Using Affy's platform to compare the gene expression profiles of responders and non-responders to Revlimid, researchers identified 50 genes that were regularly under-expressed by all the responders, regardless of their 5q status.
“Most of the under-expressed genes turned out to be those involved in erythropoiesis or red cell formation,” Raza said. “Note that Revlimid response is predominantly erythroid in that responders improve their anemia and patients stop requiring transfusions. Thus, biology appeared to recapitulate the clinical observation.”
Although this finding meant that researchers could now more accurately identify potential responders to Revlimid before starting therapy, no diagnostic exists that could help doctors make prescribing decisions in a prompt and clinically useful fashion.
“So we developed a more user-friendly version of the test by identifying the top 30 genes out of the 50 [that] best distinguish between the responders and non-responders using a quantitative PCR assay available commercially using Luminex beads,” Raza said.
According to Raza, Luminex bead hybridization is a simpler assay to measure gene expression than microarrays, and the results of the test are “available within hours of procuring the samples.”

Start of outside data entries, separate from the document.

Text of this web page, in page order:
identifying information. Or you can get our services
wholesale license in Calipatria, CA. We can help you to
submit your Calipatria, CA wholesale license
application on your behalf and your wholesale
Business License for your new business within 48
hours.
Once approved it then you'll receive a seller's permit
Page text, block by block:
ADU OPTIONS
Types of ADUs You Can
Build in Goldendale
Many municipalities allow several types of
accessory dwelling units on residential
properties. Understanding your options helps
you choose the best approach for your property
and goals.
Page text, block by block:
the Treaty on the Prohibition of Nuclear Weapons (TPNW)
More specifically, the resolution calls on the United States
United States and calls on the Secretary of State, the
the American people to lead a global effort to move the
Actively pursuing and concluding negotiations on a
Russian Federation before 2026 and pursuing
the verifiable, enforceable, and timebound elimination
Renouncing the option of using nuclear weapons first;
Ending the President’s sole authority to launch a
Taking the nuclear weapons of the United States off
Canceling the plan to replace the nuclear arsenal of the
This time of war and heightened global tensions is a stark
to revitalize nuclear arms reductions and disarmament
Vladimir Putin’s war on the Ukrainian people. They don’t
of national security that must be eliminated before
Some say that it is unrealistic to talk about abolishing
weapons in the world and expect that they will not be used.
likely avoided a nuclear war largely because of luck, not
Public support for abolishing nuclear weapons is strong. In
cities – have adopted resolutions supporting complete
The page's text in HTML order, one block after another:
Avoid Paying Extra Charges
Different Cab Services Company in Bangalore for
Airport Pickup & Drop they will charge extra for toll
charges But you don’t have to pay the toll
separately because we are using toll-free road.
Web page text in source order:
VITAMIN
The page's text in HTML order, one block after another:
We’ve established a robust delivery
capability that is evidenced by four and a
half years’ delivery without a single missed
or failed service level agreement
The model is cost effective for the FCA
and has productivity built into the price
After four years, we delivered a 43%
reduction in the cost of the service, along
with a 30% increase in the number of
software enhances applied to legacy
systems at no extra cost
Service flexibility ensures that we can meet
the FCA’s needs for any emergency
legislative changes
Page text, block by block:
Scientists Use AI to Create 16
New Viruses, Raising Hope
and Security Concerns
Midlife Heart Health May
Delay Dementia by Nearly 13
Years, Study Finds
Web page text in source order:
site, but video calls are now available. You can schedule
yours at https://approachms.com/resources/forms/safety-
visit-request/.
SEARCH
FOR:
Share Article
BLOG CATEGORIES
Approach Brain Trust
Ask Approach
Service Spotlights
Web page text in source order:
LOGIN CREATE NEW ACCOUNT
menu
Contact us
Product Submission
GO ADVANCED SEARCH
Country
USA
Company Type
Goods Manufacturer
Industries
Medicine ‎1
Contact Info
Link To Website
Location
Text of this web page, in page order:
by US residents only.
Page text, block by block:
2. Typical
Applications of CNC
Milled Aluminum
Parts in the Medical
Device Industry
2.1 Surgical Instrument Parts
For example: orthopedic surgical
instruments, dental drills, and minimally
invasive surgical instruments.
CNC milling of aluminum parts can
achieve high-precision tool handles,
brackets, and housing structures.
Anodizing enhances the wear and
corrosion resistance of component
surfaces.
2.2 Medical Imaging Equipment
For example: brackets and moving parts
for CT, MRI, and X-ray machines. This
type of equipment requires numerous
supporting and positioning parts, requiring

The researchers validated the accuracy of the Luminex-based tests in a new Revlimid-treated cohort in which the outcome of treatment was unknown. The study revealed that a test based on Luminex's platform accurately predicted which MDS patients without 5q deletions would benefit from Revlimid treatment approximately 90 percent of the time.
“These studies indicate that [Revlimid]-responsive patients have a defect in erythroid differentiation, and suggest a strategy for a clinical test to predict patients most likely to respond to the drug,” the study authors concluded in the paper. “The experiments further suggest that the efficacy of Revlimid, whose mechanism of action in MDS is unknown, may be due to its ability to induce erythroid differentiation.”

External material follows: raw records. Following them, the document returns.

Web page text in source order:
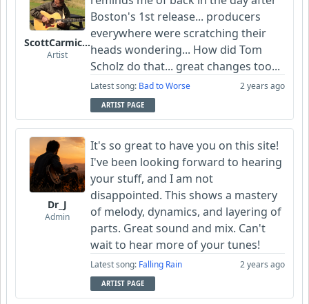
ScottCarmichael
Artist
Boston's 1st release... producers
everywhere were scratching their
heads wondering... How did Tom
Scholz do that... great changes too...
Latest song: Bad to Worse 2 years ago
ARTIST PAGE
Dr_J
Admin
It's so great to have you on this site!
I've been looking forward to hearing
your stuff, and I am not
disappointed. This shows a mastery
of melody, dynamics, and layering of
parts. Great sound and mix. Can't
wait to hear more of your tunes!
Latest song: Falling Rain 2 years ago
ARTIST PAGE
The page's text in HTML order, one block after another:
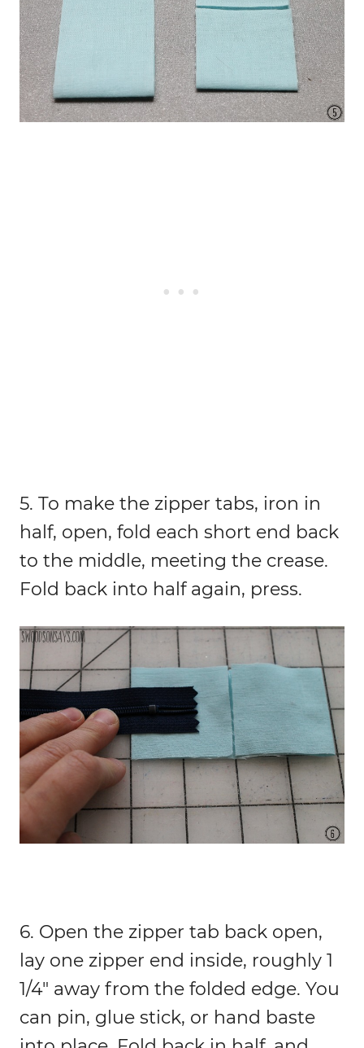
5. To make the zipper tabs, iron in
half, open, fold each short end back
to the middle, meeting the crease.
Fold back into half again, press.
6. Open the zipper tab back open,
lay one zipper end inside, roughly 1
1/4″ away from the folded edge. You
can pin, glue stick, or hand baste
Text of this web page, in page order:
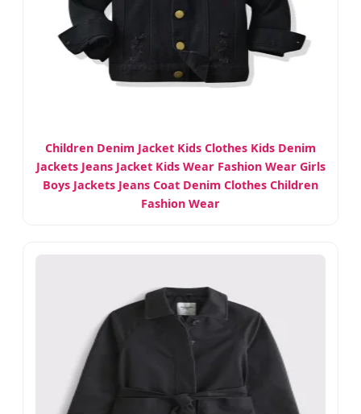
Children Denim Jacket Kids Clothes Kids Denim
Jackets Jeans Jacket Kids Wear Fashion Wear Girls
Boys Jackets Jeans Coat Denim Clothes Children
Fashion Wear
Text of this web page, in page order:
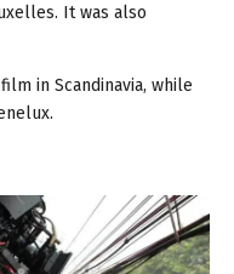
It was also
in Scandinavia, while
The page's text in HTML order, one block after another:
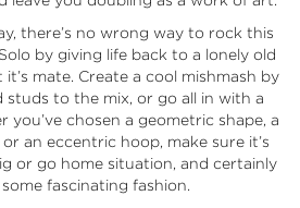
there’s no wrong way to rock this
by giving life back to a lonely old
it’s mate. Create a cool mishmash by
studs to the mix, or go all in with a
you’ve chosen a geometric shape, a
an eccentric hoop, make sure it’s
or go home situation, and certainly
fascinating fashion.
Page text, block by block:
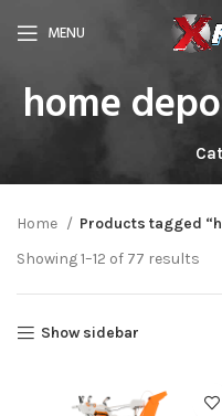
MENU
home
Home
Products tagged
Showing 1–12 of 77 results
Show sidebar
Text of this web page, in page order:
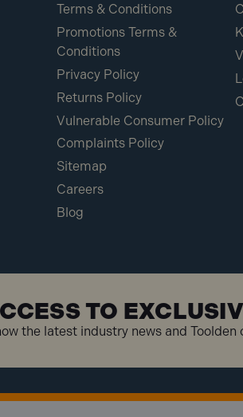
TO
the latest industry news and Toolden
Terms & Conditions
Promotions Terms &
Conditions
Privacy Policy
Returns Policy
Vulnerable Consumer Policy
Complaints Policy
Sitemap
Careers
Blog
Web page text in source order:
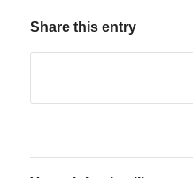
Share this entry
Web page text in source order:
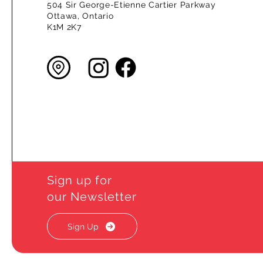
504 Sir George-Etienne Cartier Parkway
Ottawa, Ontario
K1M 2K7
Sign up for
our Newsletter
Sign Up
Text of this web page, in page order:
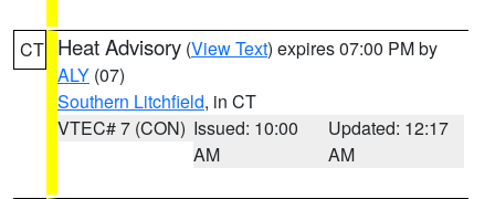
CT Heat Advisory (View Text) expires 07:00 PM by
ALY (07)
Southern Litchfield, in CT
VTEC# 7 (CON) Issued: 10:00
AM
Updated: 12:17
AM
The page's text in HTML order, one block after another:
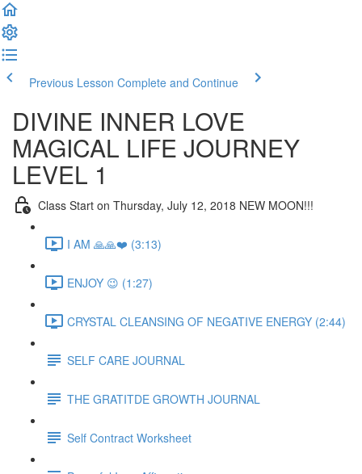
Previous Lesson Complete and Continue
DIVINE INNER LOVE
MAGICAL LIFE JOURNEY
LEVEL 1
Class Start on Thursday, July 12, 2018 NEW MOON!!!
I AM 🙏🙏❤️ (3:13)
ENJOY 😉 (1:27)
CRYSTAL CLEANSING OF NEGATIVE ENERGY (2:44)
SELF CARE JOURNAL
THE GRATITDE GROWTH JOURNAL
Self Contract Worksheet
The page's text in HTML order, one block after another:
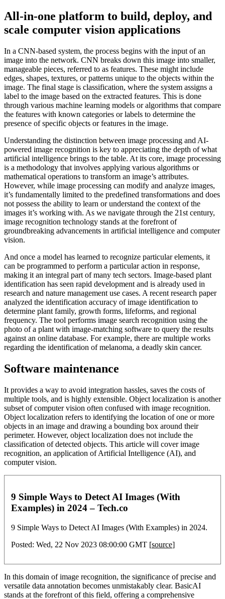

According to Raza, these new findings are particularly timely since the incidence of MDS is on the rise in the US. While there were only 143 cases of MDS in 1973, Raza places current MDS incidence rates between 10,000 and 20,000 per year.
The incidence “is expected to increase in the next decade if this trend continues,” he added. “This increase in number is multi-factorial; aging of the population and precise diagnosis being two major contributing causes. MDS is now more common than de novo acute myeloid leukemia in the older age groups.”

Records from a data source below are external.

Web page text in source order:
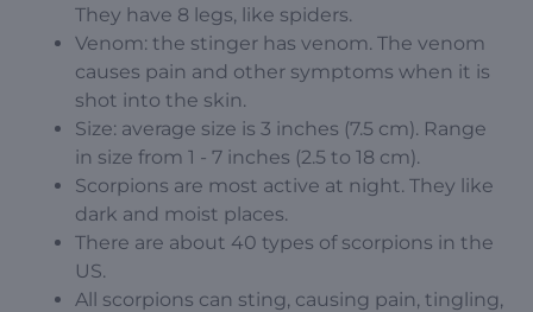
They have 8 legs, like spiders.
Venom: the stinger has venom. The venom
causes pain and other symptoms when it is
shot into the skin.
Size: average size is 3 inches (7.5 cm). Range
in size from 1 - 7 inches (2.5 to 18 cm).
Scorpions are most active at night. They like
dark and moist places.
There are about 40 types of scorpions in the
US.
All scorpions can sting, causing pain, tingling,
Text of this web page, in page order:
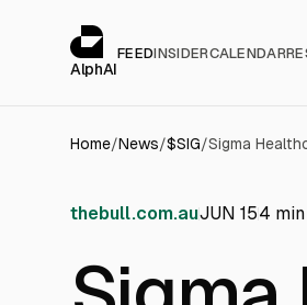
AlphAI
FEEDINSIDERCALENDAR
Home/News/$SIG/Sigma
thebull.com.auJUN 154
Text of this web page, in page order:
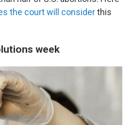
the court will considerthis
week
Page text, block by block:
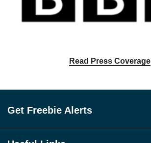
Read Press Coverage
Get Freebie Alerts
Free WhatsApp Channel Freebie Alerts
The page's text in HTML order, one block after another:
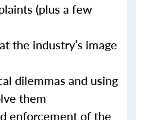
(plus a few
the industry’s image
dilemmas and using
them
enforcement of the
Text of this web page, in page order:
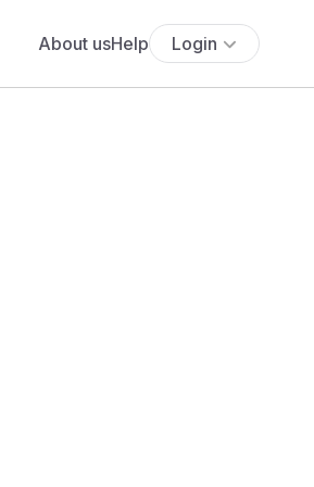
About usHelp Login
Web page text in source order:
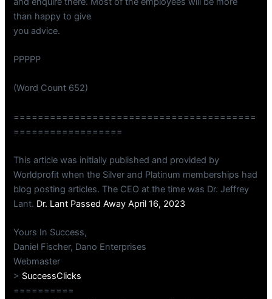
than happy to give
you advice.
PPPPP
(Word Count 652)
========================================
==================
This article was initially published and provided by
Worldprofit when the Silver and Platinum memberships had
blog posting articles. The CEO at the time was Dr. Jeffrey
Lant. Dr. Lant Passed Away April 16, 2023
Yours In Success,
Daniel Fischer, Dano Enterprises
Webmaster
> SuccessClicks
==========
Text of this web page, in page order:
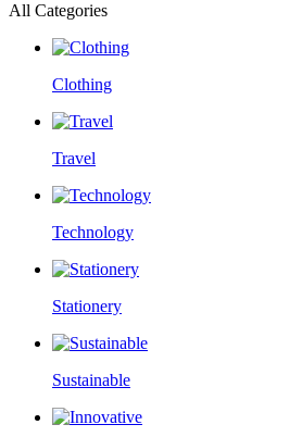
All Categories
Clothing
Travel
Technology
Stationery
Sustainable
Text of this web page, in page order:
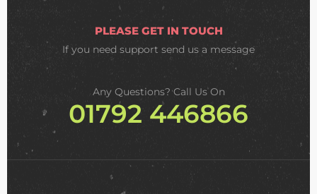
PLEASE GET IN TOUCH
If you need support send us a message
Any Questions? Call Us On
01792 446866

According to the Leukemia & Lymphoma Society, the estimated incidence of MDS in the US is unknown. However, the group estimates that the number of new MDS cases annually is similar to the incidence of AML. In 2006, there were approximately 12,000 new AML cases in the country.
While people at any age may be afflicted with MDS, the highest incidence of disease manifests in men over 65 years of age. The causes for developing MDS are unknown, although studies have shown those who have worked with benzene, had exposure to radiation or chemotherapy treatments, or have certain genetic conditions such as Down syndrome may be at high risk.
Revlimid, approved by the FDA in December 2005, is related to thalidomide, and is similarly teratogenic. Therefore, Revlimid cannot be prescribed to pregnant women due the risk of causing defects or malformation in unborn children. Other side effects with Revlimid include thrombosis, pulmonary embolus, hepatoxicity, and bone marrow toxicity resulting in neutropenia and thrombocytopenia. A major dose-related toxicity from Revlimid is myelosuppression.
In addition to Revlimid, there are two other FDA-approved drugs for MDS: Pharmion's Vidaza and SuperGen's Dacogen.
“The principal challenges now are to match the right drug to the individual patient,” Raza said. “[Our] discovery will help tailor therapy to suit each MDS patient individually who presents with anemia without the chromosome 5 abnormality.”